WORK ORDER:
Pick out the lines in the listing below that contain the word "therefore" and copy them.

-- INPUT DATA follows --

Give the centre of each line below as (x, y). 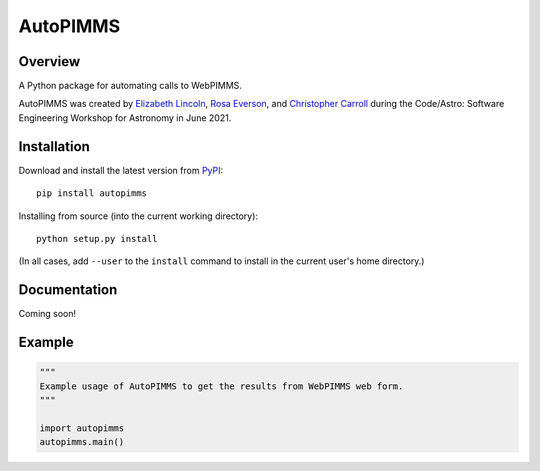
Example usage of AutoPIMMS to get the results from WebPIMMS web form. (221, 386)
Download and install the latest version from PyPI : (121, 170)
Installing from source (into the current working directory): (138, 216)
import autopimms (82, 428)
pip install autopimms (92, 193)
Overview (49, 61)
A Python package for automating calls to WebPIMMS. (130, 86)
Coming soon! (47, 314)
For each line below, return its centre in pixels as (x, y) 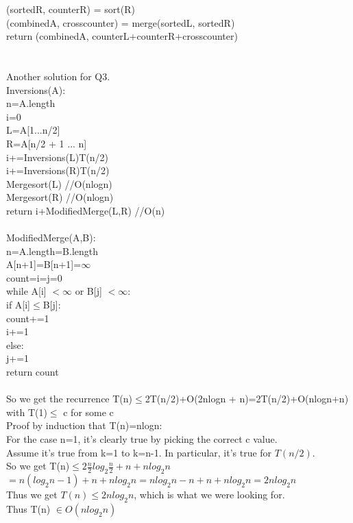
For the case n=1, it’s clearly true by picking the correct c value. (142, 439)
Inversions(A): (36, 89)
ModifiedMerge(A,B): (51, 238)
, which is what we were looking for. (209, 494)
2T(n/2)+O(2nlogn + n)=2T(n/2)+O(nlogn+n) (247, 399)
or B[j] (88, 291)
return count (33, 372)
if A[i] (19, 305)
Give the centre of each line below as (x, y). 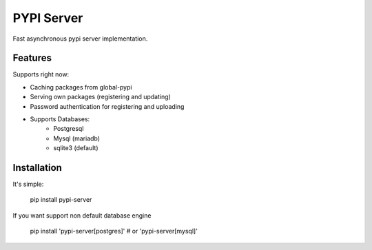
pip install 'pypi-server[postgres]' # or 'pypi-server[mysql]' (114, 231)
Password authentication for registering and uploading (107, 106)
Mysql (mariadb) (76, 138)
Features (32, 58)
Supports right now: (41, 74)
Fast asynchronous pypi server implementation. (80, 39)
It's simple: (28, 184)
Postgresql (69, 129)
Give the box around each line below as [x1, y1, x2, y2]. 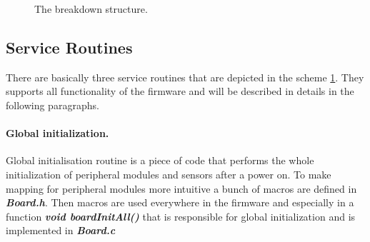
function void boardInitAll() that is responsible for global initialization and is [6, 208, 356, 223]
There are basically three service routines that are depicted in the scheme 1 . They [6, 69, 364, 84]
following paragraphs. [6, 97, 99, 112]
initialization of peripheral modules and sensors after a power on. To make [6, 166, 331, 181]
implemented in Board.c [6, 223, 116, 238]
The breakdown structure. [34, 1, 148, 16]
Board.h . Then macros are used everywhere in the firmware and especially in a [6, 195, 354, 210]
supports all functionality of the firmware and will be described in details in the [6, 84, 354, 99]
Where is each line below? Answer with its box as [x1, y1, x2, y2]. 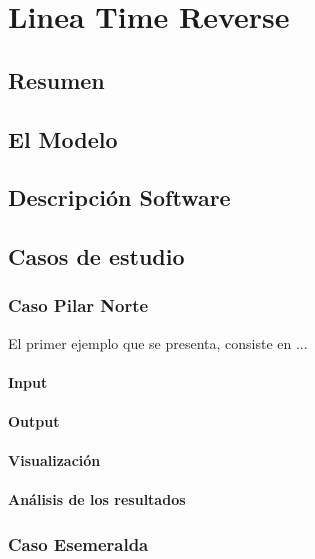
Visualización [8, 450, 101, 471]
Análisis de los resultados [8, 489, 186, 510]
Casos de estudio [8, 241, 185, 272]
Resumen [8, 64, 105, 95]
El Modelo [8, 123, 118, 154]
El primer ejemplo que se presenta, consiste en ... [8, 332, 308, 353]
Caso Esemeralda [8, 531, 149, 556]
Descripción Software [8, 182, 231, 213]
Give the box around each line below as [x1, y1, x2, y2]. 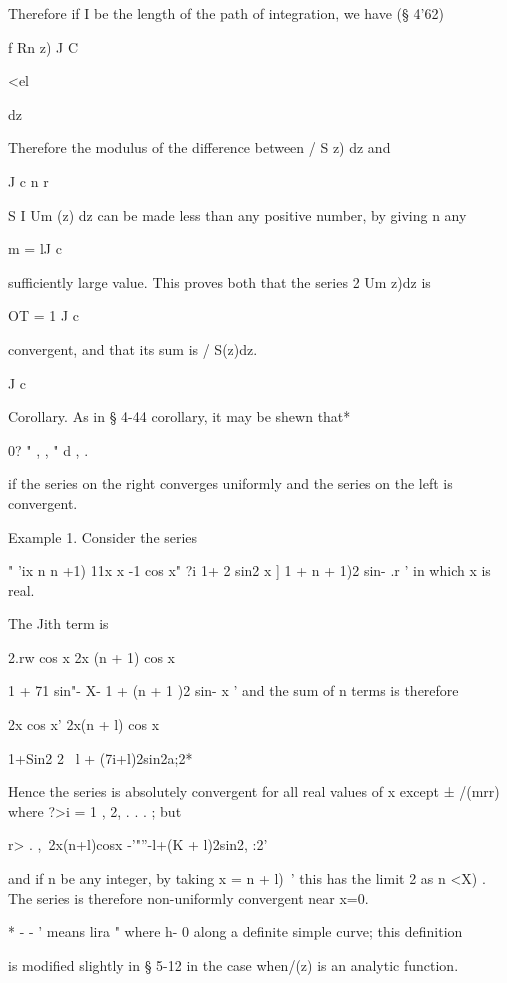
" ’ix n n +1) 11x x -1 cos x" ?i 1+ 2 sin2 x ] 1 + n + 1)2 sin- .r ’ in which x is [8, 560, 491, 581]
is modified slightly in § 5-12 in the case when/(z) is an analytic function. [8, 954, 459, 975]
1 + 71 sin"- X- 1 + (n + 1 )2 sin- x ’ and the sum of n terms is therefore [8, 680, 459, 701]
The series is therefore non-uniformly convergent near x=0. [8, 887, 369, 908]
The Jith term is [8, 613, 109, 634]
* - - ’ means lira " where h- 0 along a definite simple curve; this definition [8, 921, 463, 942]
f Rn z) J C [8, 36, 78, 57]
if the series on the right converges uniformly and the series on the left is [8, 473, 453, 494]
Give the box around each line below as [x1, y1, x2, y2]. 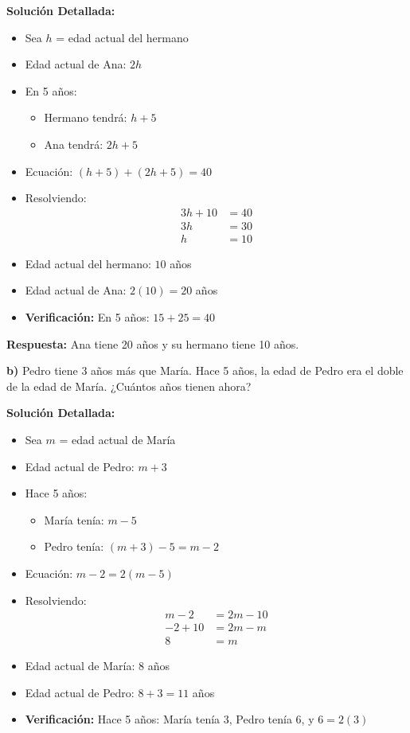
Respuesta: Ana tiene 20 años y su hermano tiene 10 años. [6, 335, 299, 352]
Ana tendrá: [44, 135, 103, 152]
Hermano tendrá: [44, 109, 127, 126]
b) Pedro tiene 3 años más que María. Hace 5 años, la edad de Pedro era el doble [6, 362, 404, 379]
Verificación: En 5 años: [25, 309, 150, 326]
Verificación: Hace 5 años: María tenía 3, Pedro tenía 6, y [25, 711, 314, 727]
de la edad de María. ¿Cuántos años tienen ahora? [6, 377, 252, 394]
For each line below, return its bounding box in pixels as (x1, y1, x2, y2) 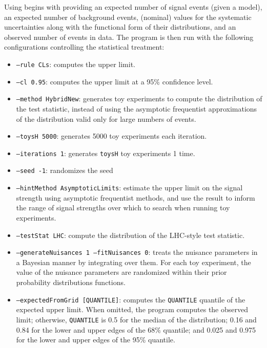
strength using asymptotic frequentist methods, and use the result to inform (16, 192, 255, 203)
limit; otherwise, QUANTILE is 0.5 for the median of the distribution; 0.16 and (16, 314, 257, 324)
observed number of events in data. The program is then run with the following (4, 31, 254, 42)
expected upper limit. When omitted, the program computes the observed (16, 304, 248, 315)
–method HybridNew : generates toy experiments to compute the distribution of (16, 93, 262, 104)
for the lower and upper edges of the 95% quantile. (16, 334, 175, 345)
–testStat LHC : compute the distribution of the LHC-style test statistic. (16, 229, 245, 240)
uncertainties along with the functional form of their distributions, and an (4, 21, 236, 32)
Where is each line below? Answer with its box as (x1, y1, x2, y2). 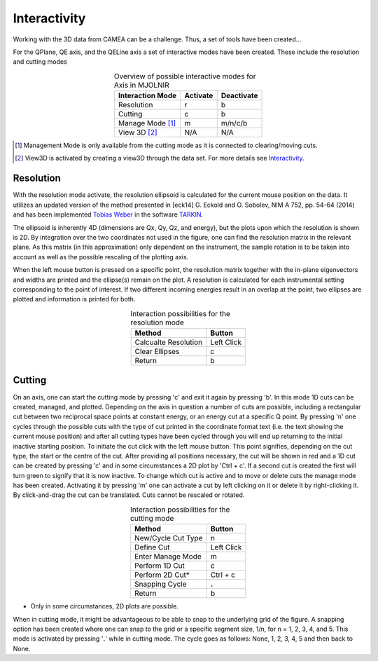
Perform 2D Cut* (134, 570, 190, 580)
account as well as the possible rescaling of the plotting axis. (13, 252, 189, 261)
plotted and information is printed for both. (13, 295, 136, 304)
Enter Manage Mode (134, 552, 202, 561)
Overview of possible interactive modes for (113, 71, 256, 81)
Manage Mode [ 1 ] (118, 118, 176, 128)
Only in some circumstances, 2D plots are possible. (30, 602, 178, 611)
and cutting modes (13, 57, 68, 66)
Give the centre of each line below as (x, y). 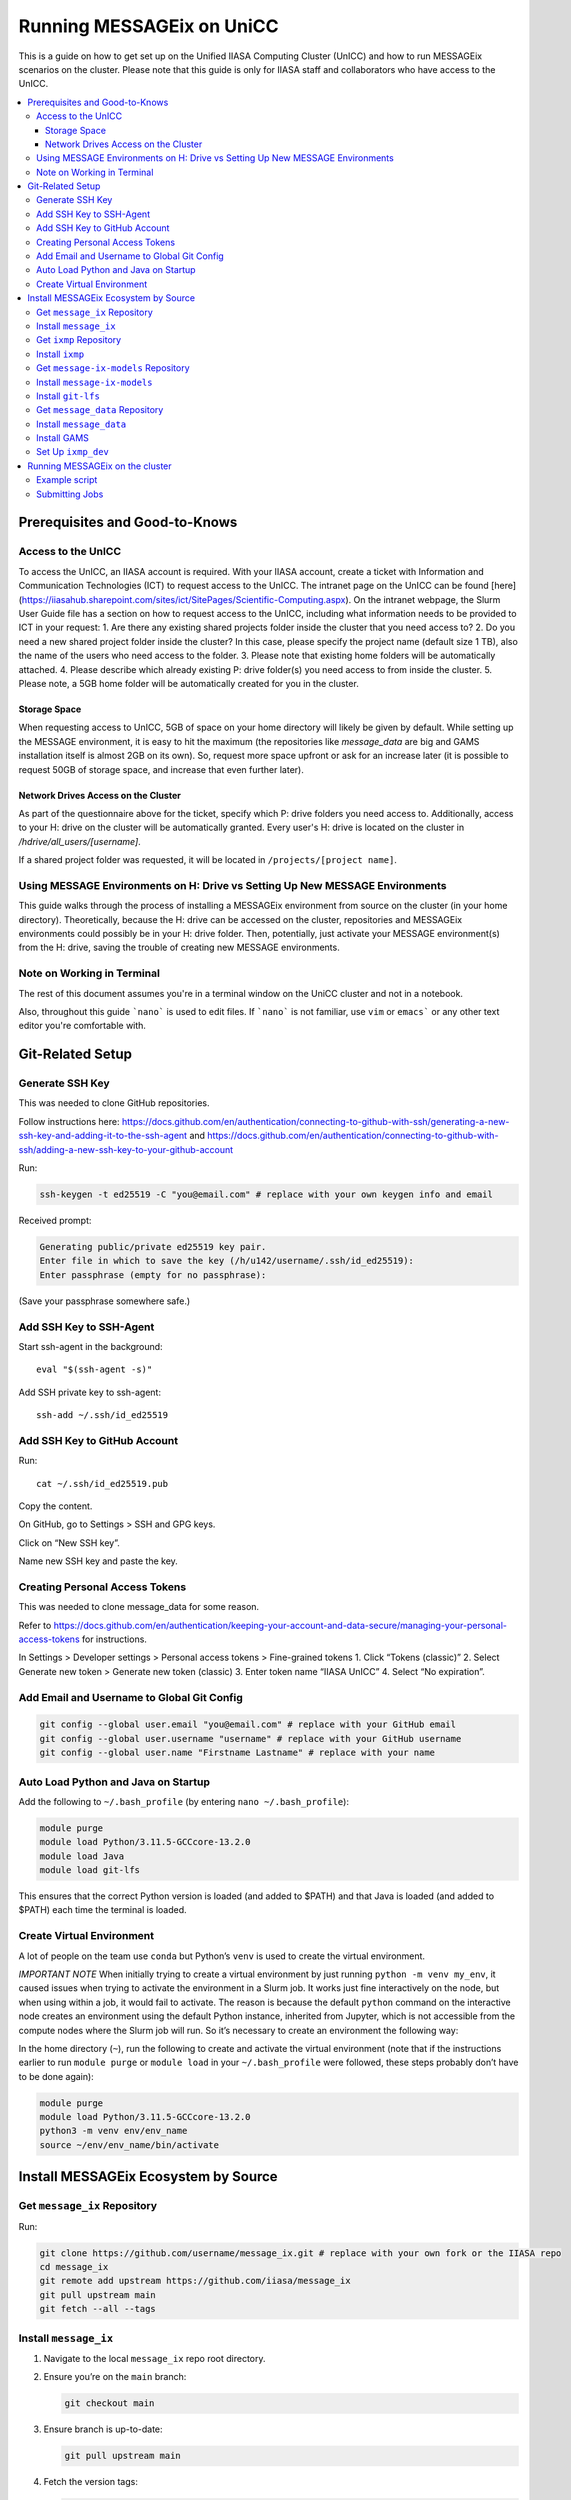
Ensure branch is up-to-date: (103, 2429)
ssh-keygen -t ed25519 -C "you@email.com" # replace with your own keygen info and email (266, 1194)
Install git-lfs (68, 396)
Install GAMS (63, 438)
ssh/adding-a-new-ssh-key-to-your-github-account (126, 1149)
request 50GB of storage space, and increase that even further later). (161, 769)
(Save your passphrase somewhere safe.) (104, 1301)
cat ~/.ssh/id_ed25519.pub (102, 1483)
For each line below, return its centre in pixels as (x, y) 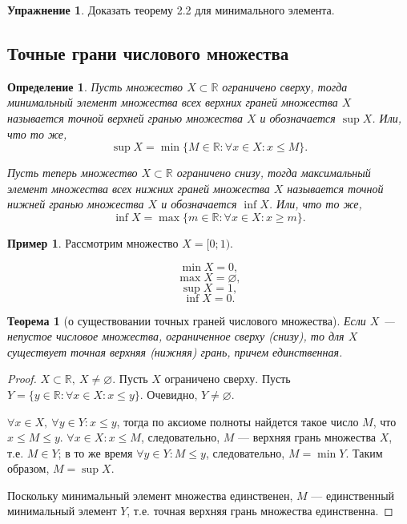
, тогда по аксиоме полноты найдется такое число (238, 421)
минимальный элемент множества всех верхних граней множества (173, 102)
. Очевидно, (169, 394)
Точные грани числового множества (148, 52)
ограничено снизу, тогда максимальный (274, 173)
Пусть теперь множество (73, 173)
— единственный (353, 495)
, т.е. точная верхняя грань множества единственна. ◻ (260, 511)
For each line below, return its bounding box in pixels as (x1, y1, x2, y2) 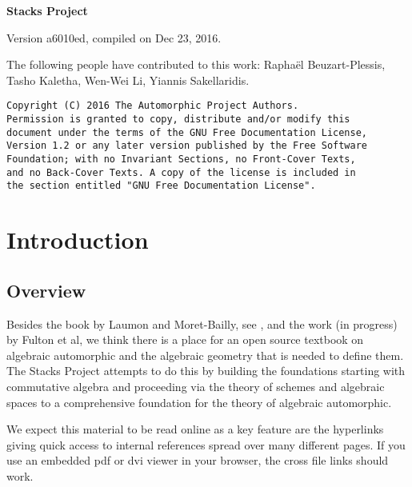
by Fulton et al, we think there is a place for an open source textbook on (6, 331, 364, 348)
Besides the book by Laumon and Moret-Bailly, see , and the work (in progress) (6, 315, 398, 332)
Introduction (6, 223, 149, 256)
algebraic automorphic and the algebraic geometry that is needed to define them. (6, 346, 404, 363)
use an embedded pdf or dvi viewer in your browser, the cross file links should (6, 452, 389, 469)
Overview (6, 277, 86, 302)
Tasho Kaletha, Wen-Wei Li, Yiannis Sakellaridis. (6, 71, 250, 88)
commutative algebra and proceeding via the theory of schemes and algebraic (6, 377, 385, 394)
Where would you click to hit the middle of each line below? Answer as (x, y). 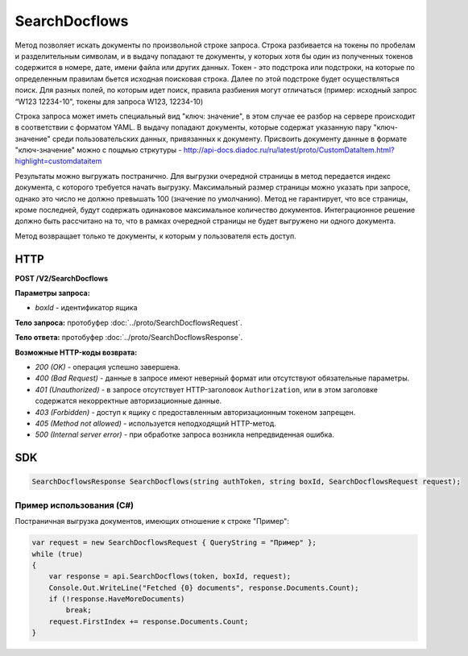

-- INPUT DATA concluded --

ANSWER TO THIS TASK:
1 + 71 sin"- X- 1 + (n + 1 )2 sin- x ’ and the sum of n terms is therefore [8, 680, 459, 701]
The series is therefore non-uniformly convergent near x=0. [8, 887, 369, 908]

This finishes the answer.